VIBGYOR Group of Schools is an Indian educational group. Founded by Rustom Kerawalla in 2004, the first school was established in Goregaon, Mumbai. Presently, it manages forty schools in fourteen Indian cities. The Group's motto is "Enthuse, enlighten, empower."

==Curriculum==
The VIBGYOR Group runs VIBGYOR Kids (pre-schools), VIBGYOR High (grades 1-12), VIBGYOR Rise (grades 1-12), VIBGYOR Roots (pre-schools), and VIBGYOR World Academy (pre-school to grade 5). The High school offers a choice between the Indian Certificate of Secondary Education (ICSE), Central Board of Secondary Education (CBSE), International General Certificate of Secondary Education (IGCSE) and A-levels. The World Academy offers the Cambridge International Examinations (CIE) curriculum.
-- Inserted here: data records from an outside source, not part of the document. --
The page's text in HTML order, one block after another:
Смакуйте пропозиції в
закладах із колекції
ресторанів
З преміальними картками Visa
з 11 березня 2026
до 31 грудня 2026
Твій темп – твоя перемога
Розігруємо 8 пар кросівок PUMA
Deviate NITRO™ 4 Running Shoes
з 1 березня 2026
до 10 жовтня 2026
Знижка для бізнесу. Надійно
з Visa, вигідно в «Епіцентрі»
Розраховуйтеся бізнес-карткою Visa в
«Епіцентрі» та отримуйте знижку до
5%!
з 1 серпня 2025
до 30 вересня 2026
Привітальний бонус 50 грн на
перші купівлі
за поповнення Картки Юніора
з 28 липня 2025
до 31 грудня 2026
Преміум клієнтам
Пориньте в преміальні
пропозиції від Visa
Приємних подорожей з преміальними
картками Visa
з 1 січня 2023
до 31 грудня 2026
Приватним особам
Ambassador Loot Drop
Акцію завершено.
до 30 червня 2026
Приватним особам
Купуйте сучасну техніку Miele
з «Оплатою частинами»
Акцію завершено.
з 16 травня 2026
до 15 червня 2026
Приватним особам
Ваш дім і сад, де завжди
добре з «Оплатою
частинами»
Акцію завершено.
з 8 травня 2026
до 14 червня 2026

Since 2011, the Group hosts the annual VIBGYOR Model United Nations (MUN) in the summer, open to high school students.

==Controversies==
===Bangalore rape incident===
On 2 July 2014, a six-year-old female student was allegedly raped by two staff members of VIBGYOR High School, Marathahalli, Bengaluru. A medical examination confirmed the girl was sexually abused, prompting protests across Bengaluru and India. Group chairman, Rustom Kerawala, was arrested on 23 July 2014 on charges of intentionally suppressing information, but later released on bail. Two gym teachers were arrested and the police chargesheet was filed in October 2014.